ABOUT THIS TASK: Under no circumstances alter the records; copy each one exactly.
Segment Start: RECORDS TO USE
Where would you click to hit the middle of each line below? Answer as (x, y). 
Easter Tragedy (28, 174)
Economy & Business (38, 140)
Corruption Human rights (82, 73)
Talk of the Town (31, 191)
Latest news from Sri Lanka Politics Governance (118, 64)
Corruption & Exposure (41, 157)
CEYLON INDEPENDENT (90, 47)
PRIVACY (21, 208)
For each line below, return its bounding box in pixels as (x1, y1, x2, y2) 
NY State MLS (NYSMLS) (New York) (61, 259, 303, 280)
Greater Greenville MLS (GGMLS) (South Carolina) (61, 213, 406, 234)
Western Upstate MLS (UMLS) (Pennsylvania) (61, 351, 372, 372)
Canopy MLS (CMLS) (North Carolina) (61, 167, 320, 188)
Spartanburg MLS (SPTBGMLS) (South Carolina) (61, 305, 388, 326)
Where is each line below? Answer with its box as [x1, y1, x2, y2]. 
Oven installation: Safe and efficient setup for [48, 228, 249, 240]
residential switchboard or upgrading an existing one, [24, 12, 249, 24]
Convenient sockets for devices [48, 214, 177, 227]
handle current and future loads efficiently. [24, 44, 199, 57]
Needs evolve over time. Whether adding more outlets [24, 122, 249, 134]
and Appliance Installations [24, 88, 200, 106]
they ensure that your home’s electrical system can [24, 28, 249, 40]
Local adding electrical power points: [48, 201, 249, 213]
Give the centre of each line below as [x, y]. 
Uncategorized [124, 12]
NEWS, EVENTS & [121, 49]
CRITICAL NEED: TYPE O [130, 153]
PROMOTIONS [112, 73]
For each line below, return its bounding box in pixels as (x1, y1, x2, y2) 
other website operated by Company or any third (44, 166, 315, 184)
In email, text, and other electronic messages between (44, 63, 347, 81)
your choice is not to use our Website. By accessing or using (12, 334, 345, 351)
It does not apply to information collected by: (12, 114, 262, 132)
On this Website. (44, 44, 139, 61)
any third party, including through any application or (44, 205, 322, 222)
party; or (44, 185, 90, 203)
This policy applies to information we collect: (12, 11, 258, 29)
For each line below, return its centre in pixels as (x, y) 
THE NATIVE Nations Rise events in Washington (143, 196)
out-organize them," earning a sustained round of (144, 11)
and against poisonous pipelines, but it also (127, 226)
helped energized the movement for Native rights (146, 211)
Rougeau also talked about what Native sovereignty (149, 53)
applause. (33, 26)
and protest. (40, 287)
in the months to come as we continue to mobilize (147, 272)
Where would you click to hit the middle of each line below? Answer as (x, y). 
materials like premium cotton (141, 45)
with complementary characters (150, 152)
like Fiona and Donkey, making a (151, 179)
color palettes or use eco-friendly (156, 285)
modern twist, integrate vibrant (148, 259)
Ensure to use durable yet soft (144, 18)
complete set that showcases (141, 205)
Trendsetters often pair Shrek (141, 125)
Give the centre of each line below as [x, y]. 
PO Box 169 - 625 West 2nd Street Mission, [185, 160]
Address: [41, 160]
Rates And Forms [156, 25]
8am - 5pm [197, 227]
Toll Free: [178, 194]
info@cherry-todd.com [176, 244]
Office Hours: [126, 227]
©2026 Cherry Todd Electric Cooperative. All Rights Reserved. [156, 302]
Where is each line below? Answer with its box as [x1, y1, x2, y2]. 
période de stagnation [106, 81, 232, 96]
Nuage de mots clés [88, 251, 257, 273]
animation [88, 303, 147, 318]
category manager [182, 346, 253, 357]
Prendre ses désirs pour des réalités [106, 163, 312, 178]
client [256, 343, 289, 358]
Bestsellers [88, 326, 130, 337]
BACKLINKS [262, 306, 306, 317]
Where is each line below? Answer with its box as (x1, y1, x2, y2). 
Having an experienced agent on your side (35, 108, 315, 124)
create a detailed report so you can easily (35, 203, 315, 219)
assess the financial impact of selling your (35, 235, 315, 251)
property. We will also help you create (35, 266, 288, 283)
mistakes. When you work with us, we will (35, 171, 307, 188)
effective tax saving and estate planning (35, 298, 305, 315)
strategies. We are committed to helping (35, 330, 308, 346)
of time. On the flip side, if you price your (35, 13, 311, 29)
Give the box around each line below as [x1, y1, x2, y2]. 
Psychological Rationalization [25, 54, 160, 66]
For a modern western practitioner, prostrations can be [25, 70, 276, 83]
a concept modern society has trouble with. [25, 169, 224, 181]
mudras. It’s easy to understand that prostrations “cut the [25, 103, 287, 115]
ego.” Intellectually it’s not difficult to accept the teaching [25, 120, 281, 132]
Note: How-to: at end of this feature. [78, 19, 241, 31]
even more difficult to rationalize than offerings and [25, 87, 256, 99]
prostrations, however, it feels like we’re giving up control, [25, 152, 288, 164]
Segment End: RECORDS TO USE
EXERCISE ANSWER:
Where would you click to hit the middle of each line below? Answer as (x, y). 
Easter Tragedy (28, 174)
Economy & Business (38, 140)
Corruption Human rights (82, 73)
Talk of the Town (31, 191)
Latest news from Sri Lanka Politics Governance (118, 64)
Corruption & Exposure (41, 157)
CEYLON INDEPENDENT (90, 47)
PRIVACY (21, 208)
For each line below, return its bounding box in pixels as (x1, y1, x2, y2) 
NY State MLS (NYSMLS) (New York) (61, 259, 303, 280)
Greater Greenville MLS (GGMLS) (South Carolina) (61, 213, 406, 234)
Western Upstate MLS (UMLS) (Pennsylvania) (61, 351, 372, 372)
Canopy MLS (CMLS) (North Carolina) (61, 167, 320, 188)
Spartanburg MLS (SPTBGMLS) (South Carolina) (61, 305, 388, 326)
Where is each line below? Answer with its box as [x1, y1, x2, y2]. 
Oven installation: Safe and efficient setup for [48, 228, 249, 240]
residential switchboard or upgrading an existing one, [24, 12, 249, 24]
Convenient sockets for devices [48, 214, 177, 227]
handle current and future loads efficiently. [24, 44, 199, 57]
Needs evolve over time. Whether adding more outlets [24, 122, 249, 134]
and Appliance Installations [24, 88, 200, 106]
they ensure that your home’s electrical system can [24, 28, 249, 40]
Local adding electrical power points: [48, 201, 249, 213]
Give the centre of each line below as [x, y]. 
Uncategorized [124, 12]
NEWS, EVENTS & [121, 49]
CRITICAL NEED: TYPE O [130, 153]
PROMOTIONS [112, 73]
For each line below, return its bounding box in pixels as (x1, y1, x2, y2) 
other website operated by Company or any third (44, 166, 315, 184)
In email, text, and other electronic messages between (44, 63, 347, 81)
your choice is not to use our Website. By accessing or using (12, 334, 345, 351)
It does not apply to information collected by: (12, 114, 262, 132)
On this Website. (44, 44, 139, 61)
any third party, including through any application or (44, 205, 322, 222)
party; or (44, 185, 90, 203)
This policy applies to information we collect: (12, 11, 258, 29)
For each line below, return its centre in pixels as (x, y) 
THE NATIVE Nations Rise events in Washington (143, 196)
out-organize them," earning a sustained round of (144, 11)
and against poisonous pipelines, but it also (127, 226)
helped energized the movement for Native rights (146, 211)
Rougeau also talked about what Native sovereignty (149, 53)
applause. (33, 26)
and protest. (40, 287)
in the months to come as we continue to mobilize (147, 272)
Where would you click to hit the middle of each line below? Answer as (x, y). 
materials like premium cotton (141, 45)
with complementary characters (150, 152)
like Fiona and Donkey, making a (151, 179)
color palettes or use eco-friendly (156, 285)
modern twist, integrate vibrant (148, 259)
Ensure to use durable yet soft (144, 18)
complete set that showcases (141, 205)
Trendsetters often pair Shrek (141, 125)
Give the centre of each line below as [x, y]. 
PO Box 169 - 625 West 2nd Street Mission, [185, 160]
Address: [41, 160]
Rates And Forms [156, 25]
8am - 5pm [197, 227]
Toll Free: [178, 194]
info@cherry-todd.com [176, 244]
Office Hours: [126, 227]
©2026 Cherry Todd Electric Cooperative. All Rights Reserved. [156, 302]
Where is each line below? Answer with its box as [x1, y1, x2, y2]. 
période de stagnation [106, 81, 232, 96]
Nuage de mots clés [88, 251, 257, 273]
animation [88, 303, 147, 318]
category manager [182, 346, 253, 357]
Prendre ses désirs pour des réalités [106, 163, 312, 178]
client [256, 343, 289, 358]
Bestsellers [88, 326, 130, 337]
BACKLINKS [262, 306, 306, 317]
Where is each line below? Answer with its box as (x1, y1, x2, y2). 
Having an experienced agent on your side (35, 108, 315, 124)
create a detailed report so you can easily (35, 203, 315, 219)
assess the financial impact of selling your (35, 235, 315, 251)
property. We will also help you create (35, 266, 288, 283)
mistakes. When you work with us, we will (35, 171, 307, 188)
effective tax saving and estate planning (35, 298, 305, 315)
strategies. We are committed to helping (35, 330, 308, 346)
of time. On the flip side, if you price your (35, 13, 311, 29)
Give the box around each line below as [x1, y1, x2, y2]. 
Psychological Rationalization [25, 54, 160, 66]
For a modern western practitioner, prostrations can be [25, 70, 276, 83]
a concept modern society has trouble with. [25, 169, 224, 181]
mudras. It’s easy to understand that prostrations “cut the [25, 103, 287, 115]
ego.” Intellectually it’s not difficult to accept the teaching [25, 120, 281, 132]
Note: How-to: at end of this feature. [78, 19, 241, 31]
even more difficult to rationalize than offerings and [25, 87, 256, 99]
prostrations, however, it feels like we’re giving up control, [25, 152, 288, 164]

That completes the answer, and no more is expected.